Key data center innovations that you need to keep a watch on

Data Centre

By Vimal Kaw, Head, Data Center Services, NTT Ltd. In India

With demand surging, data centers are changing rapidly with a sustained focus on quick scalability, greater efficiencies and lower TCO. To quickly cope up with the increased demands, there has been a surge of new innovations and trends that an enterprise needs to keep a close eye.

We list down some of the most important trends and technologies that you need to watch for in the future:

Net Zero Data Center

Climate change and sustainability is now attracting the attention of boardrooms, and is considered an important competitive differentiator for data centers, now and in the future. Recently, Microsoft outlined its vision for a zero-carbon cloud, which means that the company wants to power all its data centers around the world with carbon-free energy all the time by 2030. This is an ambitious goal as it aims to power all facilities with carbon-free energy on a 24/7 basis in all the places that the company operates. Microsoft is not the only company to aim for this ambitious goal. Last year, Google made a similar announcement, when it said that it wants to run its data centers on carbon-free energy everywhere at all times by 2030. As the focus on sustainability increases, we expect this to be a major trend and a key consideration for all enterprises.

Satellite broadband

Low Earth Orbit (LEO) satellites can change the way the world fulfills its connectivity needs. Organizations such as SpaceX, Amazon and OneWeb are all surging ahead with plans to deliver low-latency high-speed broadband using low earth orbit satellites. As these satellites are over 60 times closer to earth than traditional satellites, they promise lower latency. These are also well suited for providing connectivity in areas where providing traditional connectivity has been extremely challenging or difficult – such as mountainous regions or remote villages.
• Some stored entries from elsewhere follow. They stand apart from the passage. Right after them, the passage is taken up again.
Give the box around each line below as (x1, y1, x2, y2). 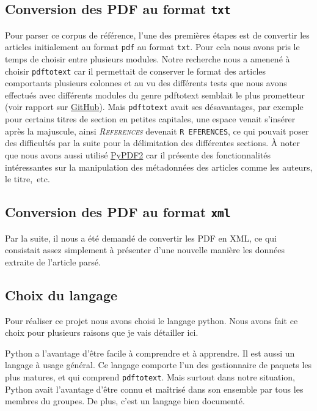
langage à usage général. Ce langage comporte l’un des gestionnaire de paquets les (5, 358, 312, 371)
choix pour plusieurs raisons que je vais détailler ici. (5, 326, 199, 339)
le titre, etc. (5, 172, 50, 185)
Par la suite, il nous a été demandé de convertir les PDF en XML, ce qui (5, 231, 277, 244)
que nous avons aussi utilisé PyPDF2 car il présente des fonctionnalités (5, 148, 271, 161)
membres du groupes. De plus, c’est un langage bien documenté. (5, 394, 245, 407)
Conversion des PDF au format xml (5, 202, 231, 221)
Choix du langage (5, 285, 118, 304)

Low orbit satellites can change the way the world connects, and create a surge of edge data centers in remote locations, allowing enterprises to get access to critical business applications, wherever they are located. They can also be used to provide inter-connection points to data centers, with an objective to reduce latency and provide a performance boost to applications that require rapid responsiveness. There has been a lot of activity around low earth orbit satellites. For example, Google recently signed a partnership with Elon Musk’s company, SpaceX, to deliver data, cloud services, and applications to customers at the network edge, leveraging SpaceX’s ability to provide high-speed broadband Internet around the world and Google Cloud’s infrastructure.Similarly, Microsoft is working with SpaceX to provide satellite-powered Internet connectivity on Azure. The two companies jointly plan to provide satellite connectivity utilizing both field-deployed assets and cloud resources across the globe to both the public and private sector via SpaceX’s Starlink satellite network. These partnerships can have a big impact on the growth of edge data centers.

AI in data centers

Enterprise data centers have traditionally been operated manually, demanding high levels of monitoring by alert and skilled people. Recent advances in AI are making it possible to automate many processes. For example, AI can be used to automatically scan and update software updates or patches where required. AI can also be used to proactively identify and alert issues related to network or application performance or security. AI can also be used to significantly improve data center performance and reliability through the ability to predict failure and optimize performance of IT infrastructure. More importantly, AI can be used to forecast capacity and help an enterprise scale their IT infrastructure accordingly, by capturing real-time insights generated from daily transactions and traffic volumes.